2022-10-15T13:43:57.147Z cpu15:31704126)NetX Props: setting property com.vmware.port.extraConfig.serviceInsertion.gvm for port 0x<#######>
2022-10-15T13:43:57.147Z cpu15:31704126)SPFPortPropSet:54:[nsx@6876 comp="nsx-esx"]Set port 0x<#######> property com.vmware.nsx.spf.gvm
2022-10-15T13:43:57.147Z cpu15:31704126)SPFPortPropClear:188:[nsx@6876 comp="nsx-esx"]Cleared port 0x<#######> property com.vmware.nsx.spf.gvm        <---- Setting the com.vmware.nsx.spf.gvm property fails here
2022-10-15T13:43:57.147Z cpu15:31704126)NetX Props: clearing property com.vmware.port.extraConfig.serviceInsertion.gvm for port 0x<#######>
2022-10-15T13:43:57.147Z cpu15:31704126)netxnetx Netx IOChain removed on port 0x<#######>
2022-10-15T13:43:57.147Z cpu15:31704126)NetX Props: clearing property com.vmware.nsx.spf.gvm for port 0x<#######>
2022-10-15T13:43:57.147Z cpu15:31704126)WARNING: NetPort: 1371: failed to enable port 0x<#######>: Not found
2022-10-15T13:43:57.147Z cpu15:31704126)netschedHClk: NetSchedHClkPortQuiesce:5064: vmnic6: received a force quiesce for port 0x<#######>
2022-10-15T13:43:57.147Z cpu15:31704126)NetPort: 1580: disabled port 0x<#######>
2022-10-15T13:43:57.147Z cpu15:31704126)Vmxnet3: 21296: Port_Enable failed for port 0x<#######>
2022-10-15T13:48:25.549Z cpu10:31704093)Net: 3707: dissociate dvPort <UUID> from port 0x<#######>
2022-10-15T13:48:25.549Z cpu10:31704093)Net: 3713: disconnected client from port 0x<#######>
[...]
2022-10-15T13:43:57.147Z cpu15:31704126)WARNING: spf: SPFPort_Connect:145: [nsx@6876 comp="nsx-esx"]Could not connect SPF port : Not found
2022-10-15T13:43:57.147Z cpu15:31704126)WARNING: spf: SPFPortPropSet:114: [nsx@6876 comp="nsx-esx"]Failed to get to connect spfPort for ps DvsPortset-1 : Not found

Note: The preceding log excerpts are only examples.
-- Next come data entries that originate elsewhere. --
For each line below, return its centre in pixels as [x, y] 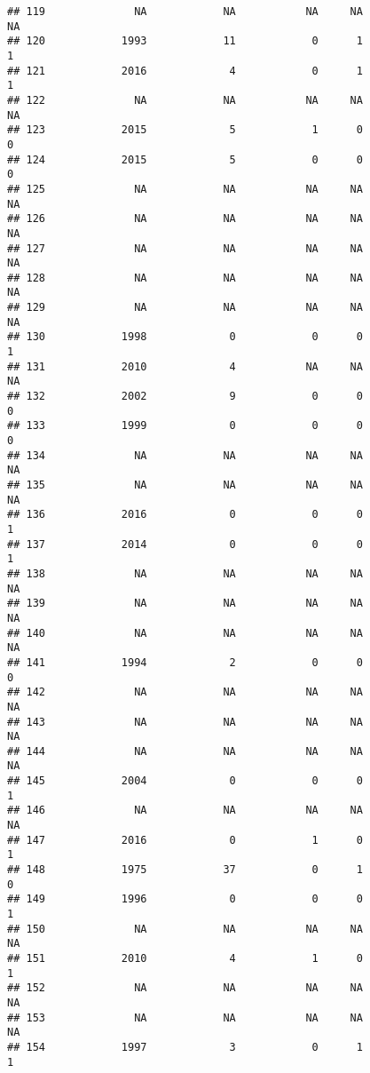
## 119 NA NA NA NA [185, 12]
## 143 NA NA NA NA [185, 722]
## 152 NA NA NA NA [185, 988]
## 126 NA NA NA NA [185, 219]
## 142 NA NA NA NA [185, 692]
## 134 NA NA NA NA [185, 455]
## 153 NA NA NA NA [185, 1017]
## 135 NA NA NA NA [185, 485]
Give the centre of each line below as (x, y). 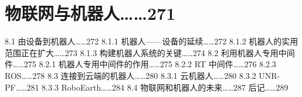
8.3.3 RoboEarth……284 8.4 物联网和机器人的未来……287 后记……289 (165, 87)
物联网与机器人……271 (90, 13)
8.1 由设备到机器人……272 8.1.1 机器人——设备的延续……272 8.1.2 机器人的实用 (152, 41)
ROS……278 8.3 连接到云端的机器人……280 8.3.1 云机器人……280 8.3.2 (130, 75)
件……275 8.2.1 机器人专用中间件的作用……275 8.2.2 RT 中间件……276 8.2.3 (140, 64)
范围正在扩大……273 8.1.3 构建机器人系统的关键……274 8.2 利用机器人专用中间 (150, 52)
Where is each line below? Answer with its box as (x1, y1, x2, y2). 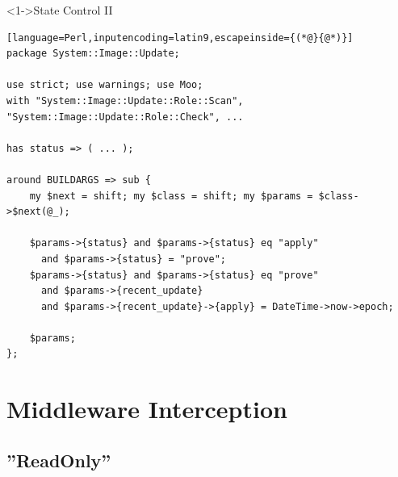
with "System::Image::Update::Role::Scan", (6, 94, 244, 107)
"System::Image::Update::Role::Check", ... (6, 111, 244, 123)
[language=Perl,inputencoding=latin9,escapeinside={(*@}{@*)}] (6, 31, 354, 44)
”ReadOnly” (6, 447, 111, 472)
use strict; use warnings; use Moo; (6, 79, 203, 91)
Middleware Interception (6, 392, 287, 425)
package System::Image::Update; (6, 48, 180, 60)
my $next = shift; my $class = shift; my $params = (29, 190, 313, 202)
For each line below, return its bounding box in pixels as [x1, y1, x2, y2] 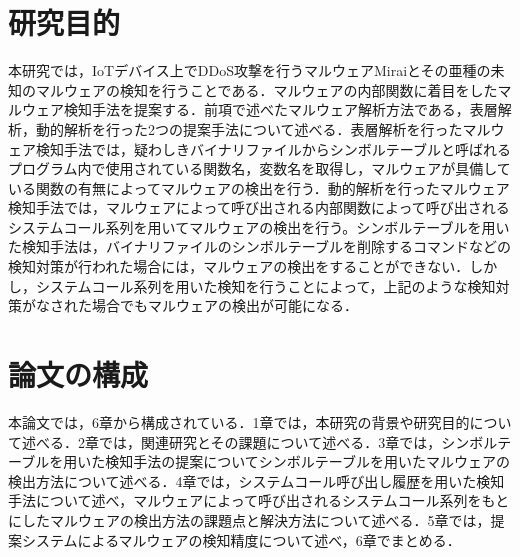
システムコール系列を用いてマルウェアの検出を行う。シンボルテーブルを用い [8, 216, 510, 237]
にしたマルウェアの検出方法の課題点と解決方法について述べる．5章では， [8, 509, 491, 530]
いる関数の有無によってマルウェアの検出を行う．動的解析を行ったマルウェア [8, 177, 510, 198]
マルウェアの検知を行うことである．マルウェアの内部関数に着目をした [35, 79, 498, 100]
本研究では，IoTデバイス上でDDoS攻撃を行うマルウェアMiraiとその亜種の [8, 60, 491, 81]
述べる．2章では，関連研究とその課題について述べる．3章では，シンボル [21, 431, 498, 452]
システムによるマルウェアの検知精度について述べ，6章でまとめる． [21, 529, 461, 550]
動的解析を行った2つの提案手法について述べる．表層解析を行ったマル [35, 118, 491, 139]
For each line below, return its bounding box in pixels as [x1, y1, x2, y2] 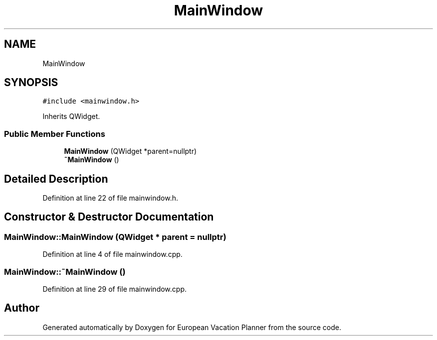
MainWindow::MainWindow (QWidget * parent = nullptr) [4, 231, 226, 242]
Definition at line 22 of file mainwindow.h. [42, 194, 178, 203]
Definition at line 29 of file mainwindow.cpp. [42, 285, 187, 293]
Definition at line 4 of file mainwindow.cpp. [42, 250, 183, 259]
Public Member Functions [4, 128, 105, 139]
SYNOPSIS [4, 76, 58, 89]
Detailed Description [4, 172, 108, 185]
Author [4, 302, 39, 315]
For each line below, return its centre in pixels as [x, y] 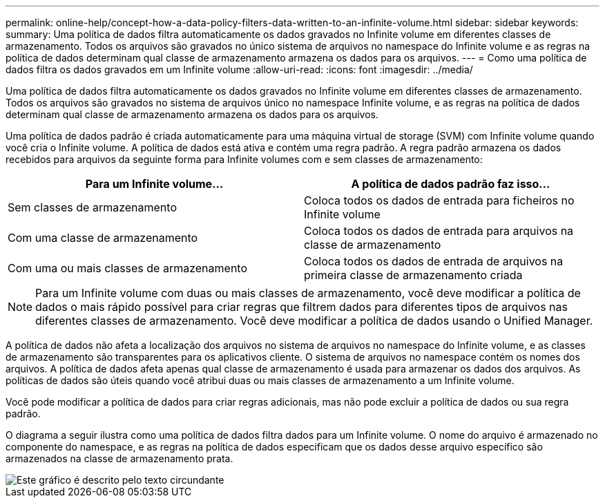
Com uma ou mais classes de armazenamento [128, 268]
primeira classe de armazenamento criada [413, 275]
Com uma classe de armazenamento [103, 238]
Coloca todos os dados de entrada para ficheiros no [439, 200]
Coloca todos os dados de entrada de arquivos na [434, 261]
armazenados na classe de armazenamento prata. [119, 458]
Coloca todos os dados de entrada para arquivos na [439, 231]
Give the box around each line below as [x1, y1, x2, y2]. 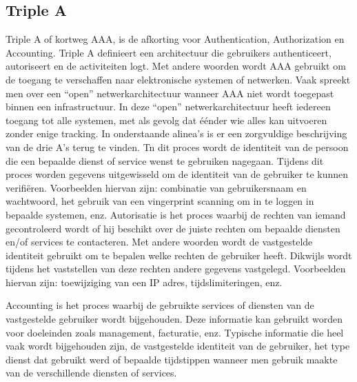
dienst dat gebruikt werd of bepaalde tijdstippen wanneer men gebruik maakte [6, 352, 338, 366]
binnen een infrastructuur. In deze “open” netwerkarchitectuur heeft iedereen [6, 99, 331, 114]
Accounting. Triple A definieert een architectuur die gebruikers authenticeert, [6, 45, 331, 59]
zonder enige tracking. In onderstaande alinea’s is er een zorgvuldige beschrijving [6, 126, 347, 141]
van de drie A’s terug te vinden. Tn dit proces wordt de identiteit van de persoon [6, 139, 349, 154]
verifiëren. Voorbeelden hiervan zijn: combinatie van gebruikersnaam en [6, 180, 307, 194]
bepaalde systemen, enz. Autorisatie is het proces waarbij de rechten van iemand [6, 207, 346, 221]
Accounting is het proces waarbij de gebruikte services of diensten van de [6, 298, 314, 312]
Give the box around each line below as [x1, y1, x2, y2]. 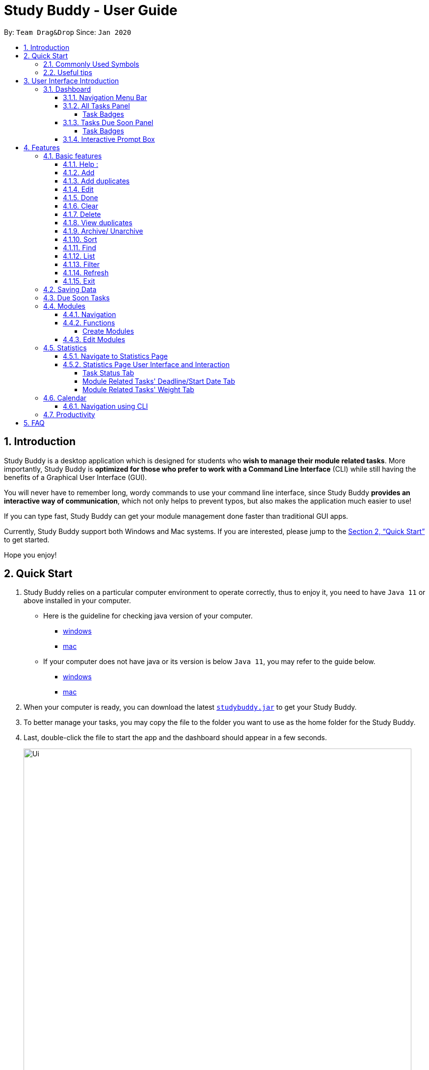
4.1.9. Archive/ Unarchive [63, 226, 143, 235]
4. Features [24, 143, 60, 152]
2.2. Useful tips [43, 68, 92, 77]
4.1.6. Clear [63, 201, 98, 210]
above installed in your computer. [24, 596, 131, 605]
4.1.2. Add [63, 168, 95, 177]
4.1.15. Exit [63, 276, 95, 285]
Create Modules [82, 326, 134, 335]
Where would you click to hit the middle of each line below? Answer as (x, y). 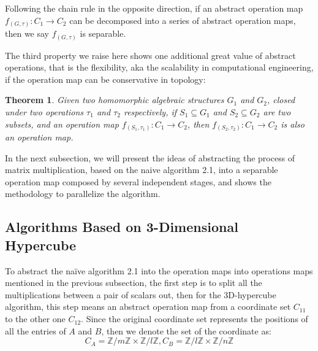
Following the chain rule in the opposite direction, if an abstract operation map (154, 8)
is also (293, 124)
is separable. (103, 33)
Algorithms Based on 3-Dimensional (122, 227)
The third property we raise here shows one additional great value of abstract (150, 55)
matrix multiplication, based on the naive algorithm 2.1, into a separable (142, 170)
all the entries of (36, 330)
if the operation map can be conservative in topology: (105, 79)
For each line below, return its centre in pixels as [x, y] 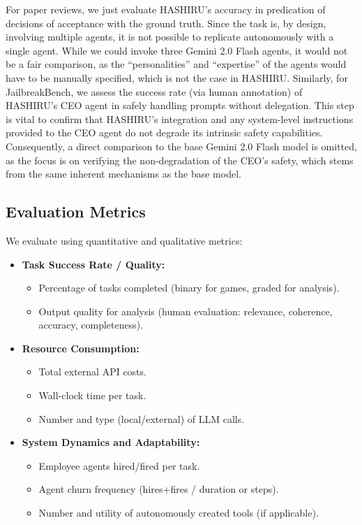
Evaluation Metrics [76, 211]
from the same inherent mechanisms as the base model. [123, 174]
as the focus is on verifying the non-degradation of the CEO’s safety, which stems [180, 160]
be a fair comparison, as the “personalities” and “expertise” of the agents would [176, 64]
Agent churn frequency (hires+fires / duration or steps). [159, 489]
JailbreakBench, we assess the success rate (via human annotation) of [154, 91]
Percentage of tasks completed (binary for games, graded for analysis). [189, 288]
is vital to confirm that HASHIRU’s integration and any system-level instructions [180, 118]
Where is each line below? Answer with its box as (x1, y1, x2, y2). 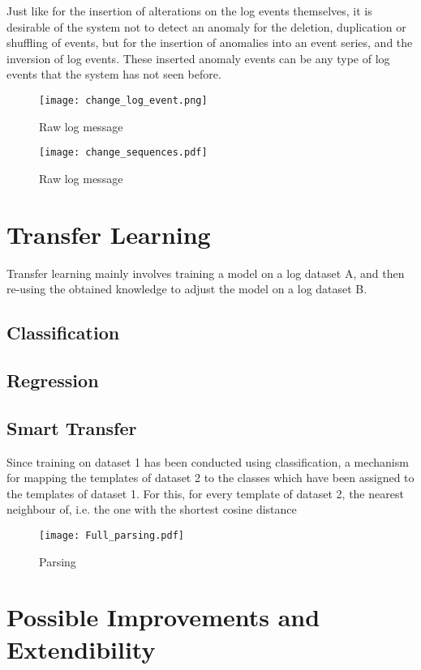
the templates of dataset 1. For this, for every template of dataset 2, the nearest (6, 484, 404, 501)
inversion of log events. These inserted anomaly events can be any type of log (6, 49, 390, 66)
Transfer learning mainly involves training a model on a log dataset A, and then (6, 264, 405, 281)
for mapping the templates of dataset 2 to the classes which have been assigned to (6, 469, 415, 486)
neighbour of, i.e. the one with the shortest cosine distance (6, 501, 297, 518)
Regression (6, 367, 99, 392)
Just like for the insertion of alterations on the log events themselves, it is (6, 2, 372, 19)
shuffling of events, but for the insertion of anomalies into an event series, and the (6, 34, 413, 51)
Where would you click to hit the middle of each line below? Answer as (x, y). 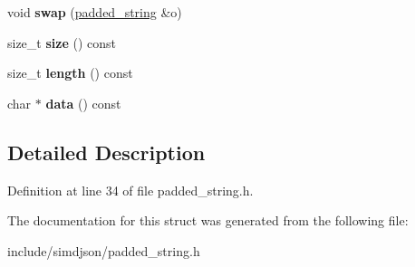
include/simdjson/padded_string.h (104, 250)
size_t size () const (62, 42)
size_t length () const (70, 73)
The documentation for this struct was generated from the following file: (208, 220)
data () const (83, 103)
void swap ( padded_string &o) (95, 12)
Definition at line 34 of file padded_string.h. (130, 190)
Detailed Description (106, 152)
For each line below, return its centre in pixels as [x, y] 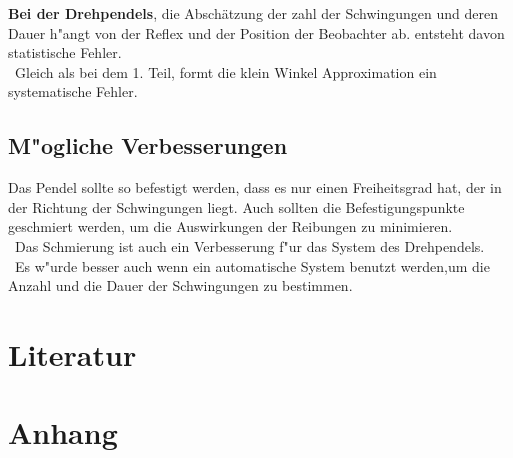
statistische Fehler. [65, 52]
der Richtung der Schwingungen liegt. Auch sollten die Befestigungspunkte [236, 206]
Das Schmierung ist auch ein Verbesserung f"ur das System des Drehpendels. [249, 245]
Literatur [72, 353]
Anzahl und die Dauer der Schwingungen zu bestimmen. [180, 285]
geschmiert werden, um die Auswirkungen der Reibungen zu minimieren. [230, 226]
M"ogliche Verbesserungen [148, 145]
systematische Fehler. [73, 91]
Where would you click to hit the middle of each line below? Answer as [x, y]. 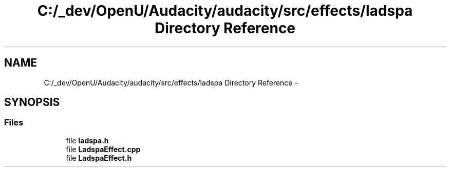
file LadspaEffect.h [99, 158]
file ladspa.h [87, 140]
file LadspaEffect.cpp [103, 149]
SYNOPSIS [32, 102]
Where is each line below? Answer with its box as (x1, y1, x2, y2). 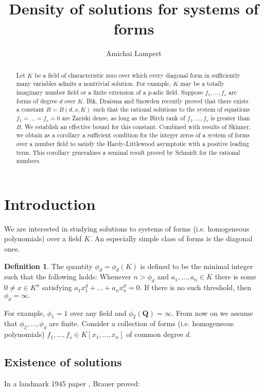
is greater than (210, 113, 250, 122)
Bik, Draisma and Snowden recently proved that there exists (86, 96, 249, 105)
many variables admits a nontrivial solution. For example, (16, 79, 171, 88)
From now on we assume (176, 307, 253, 318)
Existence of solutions (4, 354, 122, 370)
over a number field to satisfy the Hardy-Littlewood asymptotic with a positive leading (16, 139, 249, 148)
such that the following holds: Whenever (4, 271, 131, 282)
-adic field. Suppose (151, 88, 203, 97)
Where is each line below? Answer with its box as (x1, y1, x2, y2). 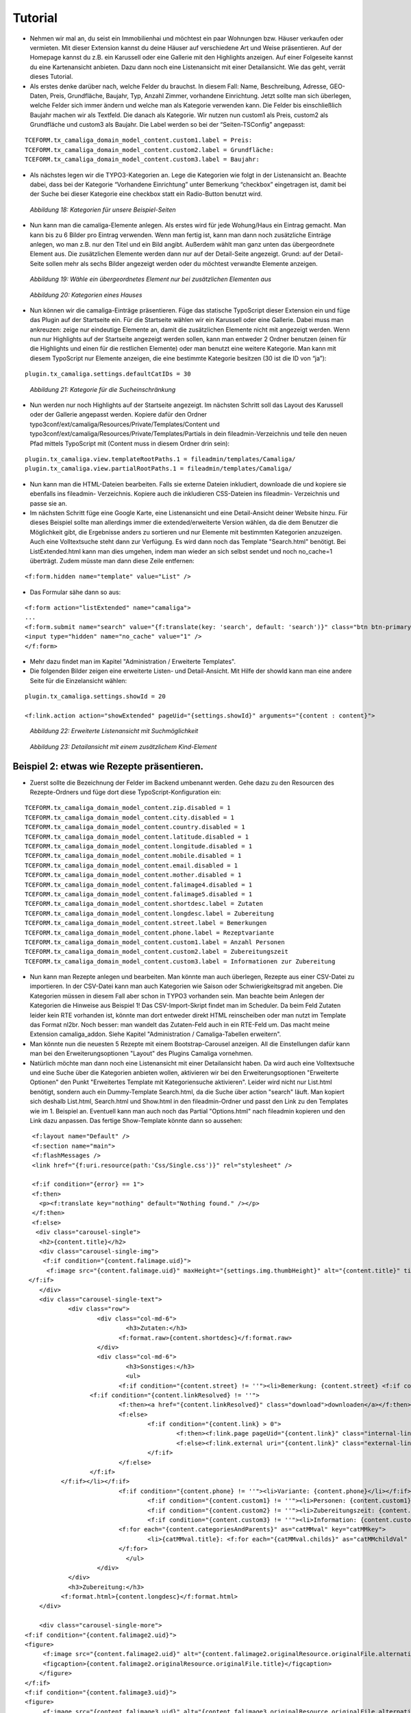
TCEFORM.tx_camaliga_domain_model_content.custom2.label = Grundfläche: (25, 146, 274, 153)
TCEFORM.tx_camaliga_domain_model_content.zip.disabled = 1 (25, 804, 231, 812)
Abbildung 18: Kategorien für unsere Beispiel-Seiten (29, 206, 176, 214)
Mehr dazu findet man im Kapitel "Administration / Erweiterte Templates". (29, 658, 236, 666)
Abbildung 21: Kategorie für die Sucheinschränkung (29, 385, 176, 393)
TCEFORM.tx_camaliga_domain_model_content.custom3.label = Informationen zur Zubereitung (25, 957, 336, 965)
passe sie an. (29, 499, 68, 507)
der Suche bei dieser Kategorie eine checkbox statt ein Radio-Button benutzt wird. (29, 190, 263, 198)

Date, time, and environmental variables may vary depending on your environment.

Cause

The spf property is incorrectly still enabled after an Overlay Transport Zone is removed from a host switch. 
Since the spf property is enabled even though there is no Overlay Transport Zone, 'com.vmware.nsx.spf.gvm' property fails to be set on the vNIC port resulting in the vNIC going into an error state and VM connectivity loss.

Resolution

This issue is resolved in VMware NSX 3.2.3, 4.0.2, and 4.1.0.

Workaround:
Command to unset the spf property from the host:
net-dvs -u 'com.vmware.nsx.spf.enabled' -p hostPropList <host switch name> 
Whenever a Management plane to nsxa sync happens, the property will be reset again. Events like nsxa service restarts, upgrades, or Transport Node updates will cause a sync.
 
Another option to correct this behavior is to uninstall and reinstall NSX from affected hosts one at a time. As long as Overlay Transport Zones are not removed from host switches after re-install, this issue is not hit and Management plane to nsxa syncs will not re-enable the spf property.